AI Hype and the Theory of Constraints
Coding is not the bottleneck.
Let's talk about AI Hype and the Theory of Constraints. From a business perspective, the key metric is "lead time." The time it takes to get an idea to the point where it's producing revenue ("in the customer's hands"). That process involves a complex web of processes, dependencies, and communication, though it can be linearized to some extent. Imagine that it is linear for the sake of argument—a chain of activities starting with exploration and market research, going through strategic (and some tactical) planning, architecture, analysis, tech research, and other thinking, coding, testing, feedback and modification, and operations, ending up with sales, distribution, and support. Add politics and bureaucracy, not having required skills on the teams, etc., to the mix as well.

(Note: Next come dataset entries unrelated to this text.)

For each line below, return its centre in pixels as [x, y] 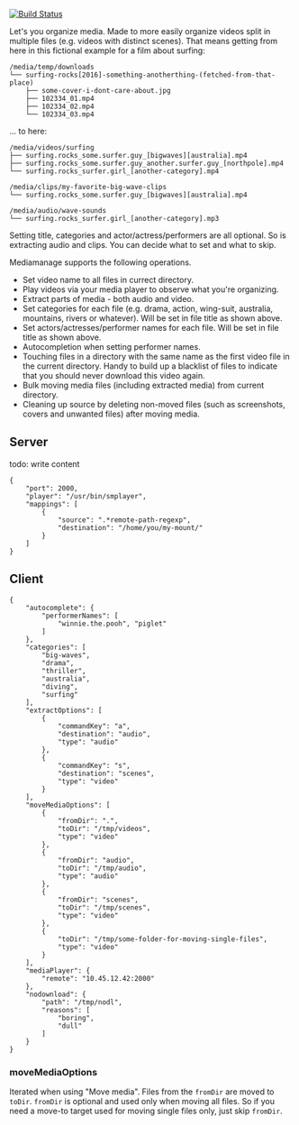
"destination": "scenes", [106, 773]
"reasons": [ [66, 1010]
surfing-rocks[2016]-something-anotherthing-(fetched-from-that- [151, 75]
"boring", [76, 1018]
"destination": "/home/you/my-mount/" [130, 527]
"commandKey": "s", [94, 765]
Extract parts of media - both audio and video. [108, 299]
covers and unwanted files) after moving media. [111, 414]
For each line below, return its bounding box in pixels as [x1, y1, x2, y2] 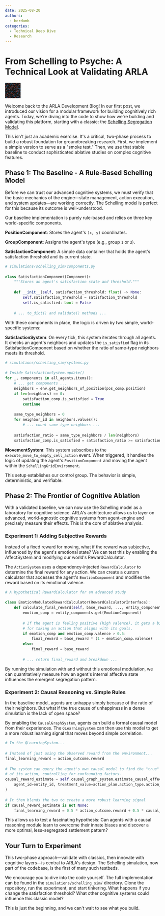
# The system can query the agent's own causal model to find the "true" [5, 766, 160, 771]
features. [5, 154, 24, 160]
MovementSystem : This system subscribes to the [5, 447, 107, 453]
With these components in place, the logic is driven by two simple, [5, 319, 139, 325]
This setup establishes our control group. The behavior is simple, [5, 472, 137, 478]
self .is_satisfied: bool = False [23, 300, 91, 305]
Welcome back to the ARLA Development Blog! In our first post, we [5, 103, 141, 109]
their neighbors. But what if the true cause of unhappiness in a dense [5, 705, 145, 711]
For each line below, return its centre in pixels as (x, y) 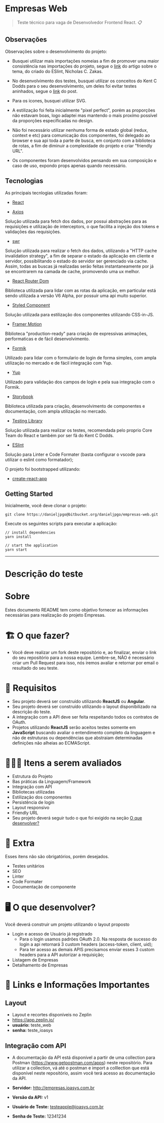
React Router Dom (31, 281)
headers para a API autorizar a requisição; (62, 955)
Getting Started (29, 494)
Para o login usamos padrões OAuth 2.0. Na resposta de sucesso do (88, 939)
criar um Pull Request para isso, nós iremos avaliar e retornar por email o (85, 663)
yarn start (16, 550)
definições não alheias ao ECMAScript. (51, 743)
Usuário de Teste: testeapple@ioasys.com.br (58, 1107)
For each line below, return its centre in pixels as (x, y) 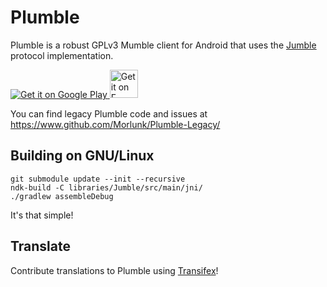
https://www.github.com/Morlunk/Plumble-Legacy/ (115, 124)
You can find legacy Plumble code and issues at (109, 113)
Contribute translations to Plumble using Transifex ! (114, 270)
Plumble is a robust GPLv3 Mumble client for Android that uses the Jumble (163, 45)
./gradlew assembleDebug (62, 196)
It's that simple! (42, 215)
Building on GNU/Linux (82, 156)
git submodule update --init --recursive (98, 179)
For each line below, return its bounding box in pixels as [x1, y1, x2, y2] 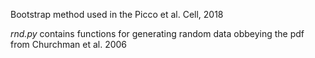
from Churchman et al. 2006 [10, 39, 128, 50]
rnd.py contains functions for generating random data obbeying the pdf [10, 28, 305, 39]
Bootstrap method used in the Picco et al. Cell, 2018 [10, 9, 224, 20]
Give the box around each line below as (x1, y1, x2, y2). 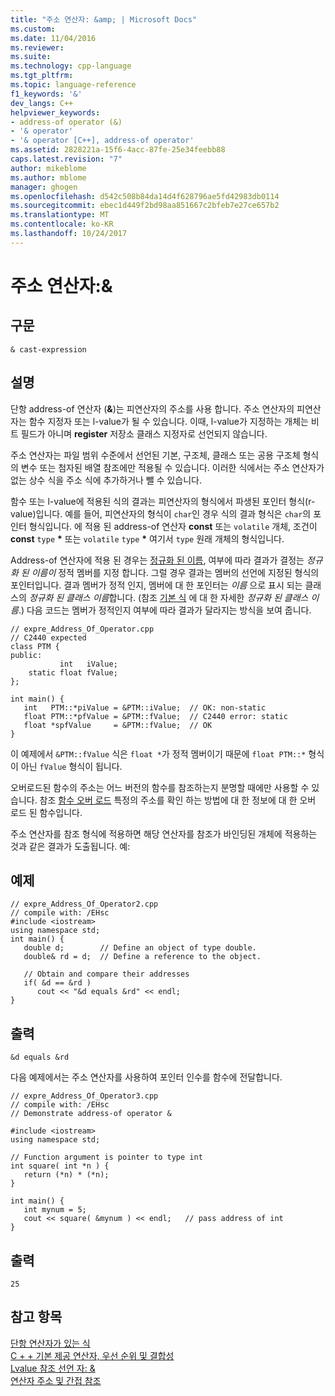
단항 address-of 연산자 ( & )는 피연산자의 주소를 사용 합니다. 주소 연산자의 (10, 402, 295, 415)
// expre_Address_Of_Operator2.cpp (10, 899, 159, 910)
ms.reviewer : (10, 42, 65, 53)
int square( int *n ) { (10, 1161, 110, 1171)
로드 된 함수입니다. (10, 806, 83, 818)
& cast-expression (10, 344, 87, 355)
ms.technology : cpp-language (10, 61, 132, 71)
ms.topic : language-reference (10, 80, 137, 90)
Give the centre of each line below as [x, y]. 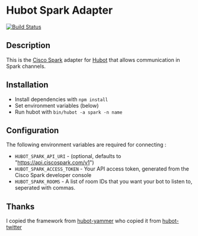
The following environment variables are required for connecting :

That whole tangle is called the "value stream." The lead time is controlled by the slowest element in the value stream—the bottleneck (or "constraint"). You can attempt to clear the constraint, but more often than not, all that does is uncover a formerly hidden constraint. More to the point, putting effort anywhere other than the constraint is a waste of time and money. All that does is pile up "inventory" (work that's done and paid for but isn't producing revenue—a financial liability) in front of the constraint, or create excess capacity (people with nothing revenue-producing to work on) behind it. Firing people in the "excess capacity" region is extremely risky because, once you break the bottleneck, not having enough people in those areas creates a new bottleneck, and you will have accomplished nothing. Given that the bottleneck is often upstream of coding, any cost savings you see from firing devs are illusory (and temporary). The cost of adding the devs back when you need them far outweighs any illusory savings.

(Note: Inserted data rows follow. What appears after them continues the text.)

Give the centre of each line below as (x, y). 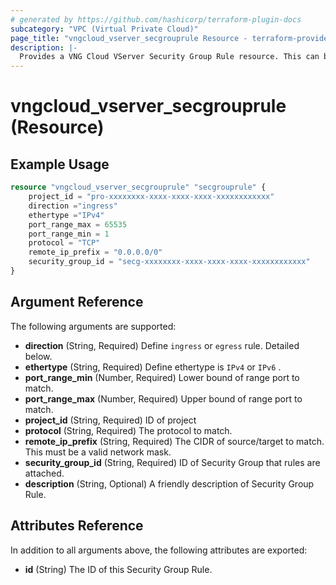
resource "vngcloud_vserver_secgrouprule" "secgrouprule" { (138, 187)
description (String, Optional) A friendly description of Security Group (169, 483)
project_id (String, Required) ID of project (110, 420)
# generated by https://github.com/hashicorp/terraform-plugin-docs (156, 19)
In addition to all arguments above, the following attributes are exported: (159, 550)
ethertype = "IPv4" (66, 215)
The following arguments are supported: (93, 326)
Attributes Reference (77, 526)
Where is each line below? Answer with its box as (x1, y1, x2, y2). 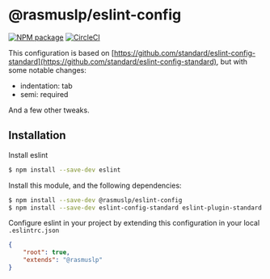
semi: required (19, 89, 69, 99)
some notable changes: (8, 65, 86, 74)
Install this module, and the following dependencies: (8, 180, 182, 190)
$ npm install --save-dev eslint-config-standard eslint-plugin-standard (8, 204, 263, 212)
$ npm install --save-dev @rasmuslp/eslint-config (8, 196, 183, 204)
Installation (8, 129, 66, 142)
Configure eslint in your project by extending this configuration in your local (8, 218, 260, 228)
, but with (216, 57, 248, 66)
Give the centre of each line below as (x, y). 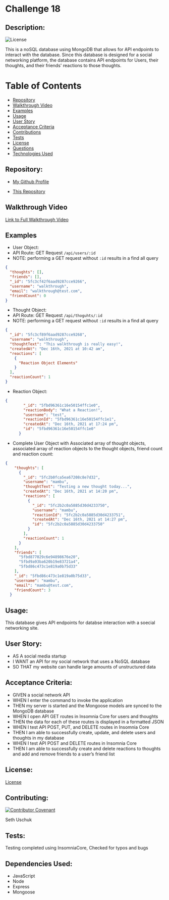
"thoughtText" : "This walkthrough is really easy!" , (66, 344)
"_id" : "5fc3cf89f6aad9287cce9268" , (48, 335)
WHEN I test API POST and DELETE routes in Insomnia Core (75, 743)
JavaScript (24, 876)
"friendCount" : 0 (28, 296)
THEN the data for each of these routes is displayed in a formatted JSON (88, 722)
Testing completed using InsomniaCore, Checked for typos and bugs (77, 848)
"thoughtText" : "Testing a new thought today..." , (78, 487)
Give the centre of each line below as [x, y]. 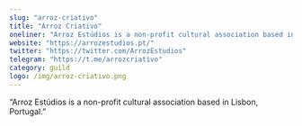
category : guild [40, 68]
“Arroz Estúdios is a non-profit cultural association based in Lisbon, [134, 102]
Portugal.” [28, 111]
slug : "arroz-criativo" [54, 18]
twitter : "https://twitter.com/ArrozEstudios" [98, 51]
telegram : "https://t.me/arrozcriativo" [86, 59]
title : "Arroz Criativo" [56, 26]
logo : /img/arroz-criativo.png [68, 76]
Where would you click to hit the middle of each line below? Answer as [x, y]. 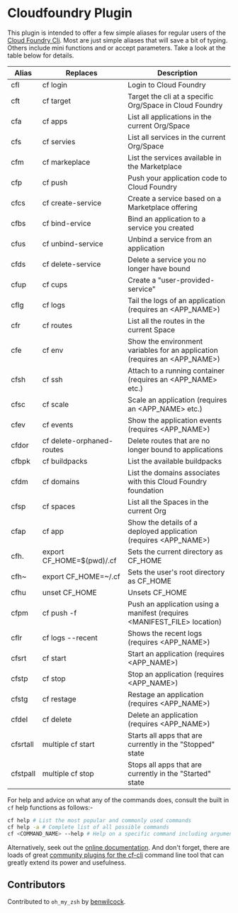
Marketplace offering [162, 207]
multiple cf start [68, 744]
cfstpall [23, 773]
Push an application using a [173, 603]
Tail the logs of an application [176, 300]
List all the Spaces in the [168, 502]
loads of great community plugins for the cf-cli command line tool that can [116, 855]
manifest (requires [158, 613]
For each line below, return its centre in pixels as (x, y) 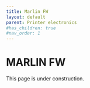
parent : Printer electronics (41, 22)
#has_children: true (31, 28)
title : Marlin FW (27, 11)
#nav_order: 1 (23, 33)
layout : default (26, 17)
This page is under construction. (45, 79)
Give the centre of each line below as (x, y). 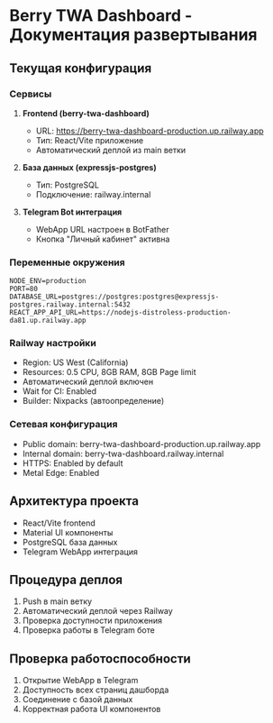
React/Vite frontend (59, 523)
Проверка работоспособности (100, 659)
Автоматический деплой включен (88, 382)
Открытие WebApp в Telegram (80, 681)
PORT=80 (24, 289)
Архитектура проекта (74, 501)
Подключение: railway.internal (93, 194)
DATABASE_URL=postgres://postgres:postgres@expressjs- (114, 297)
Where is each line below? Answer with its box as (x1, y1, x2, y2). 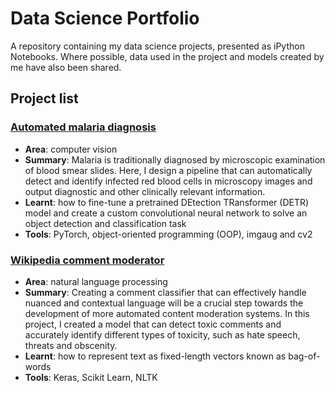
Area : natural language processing (24, 275, 168, 287)
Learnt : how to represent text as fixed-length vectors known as (24, 350, 287, 362)
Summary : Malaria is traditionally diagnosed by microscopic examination (24, 153, 326, 166)
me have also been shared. (10, 61, 122, 73)
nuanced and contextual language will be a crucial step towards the (24, 297, 304, 309)
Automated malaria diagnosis (10, 120, 157, 134)
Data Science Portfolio (10, 7, 200, 30)
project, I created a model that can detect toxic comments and (24, 318, 282, 330)

Coding speed is rarely, if ever, the bottleneck. Even if the fantasy that AI will speed coding by 100% or more were true, it would not decrease lead time. Firing half of your people because of an immagined 100% improvement in the other half will also not relieve the bottleneck. The only way to decrease lead time is to improve the entire system of work. Knee-jerk firing will not do that.


One thing that AI "vibe coding" does reasonably well is create throwaway prototypes, which gives you a way to put something new in front of your customers (or at least a very small subset of them) quickly to get feedback. The word "throwaway" is the critical part of that first sentence, though. You'll definitely have to replace that "vibe" version with something that's production quality. I should add that this works best with something that's entirely standalone. I would not set the LLM loose on my existing system without serious supervision, so I wouldn't modify existing capabilities in this way unless I could isolate that capability entirely from the main body of the system.
I'm wondering how a (perceived) speed-up in coding would affect the product management function. We always have more ideas than we can build, so we select for the most promising avenues. A speed-up allows you to build more but not better things, because you're presumably already prioritizing your best options?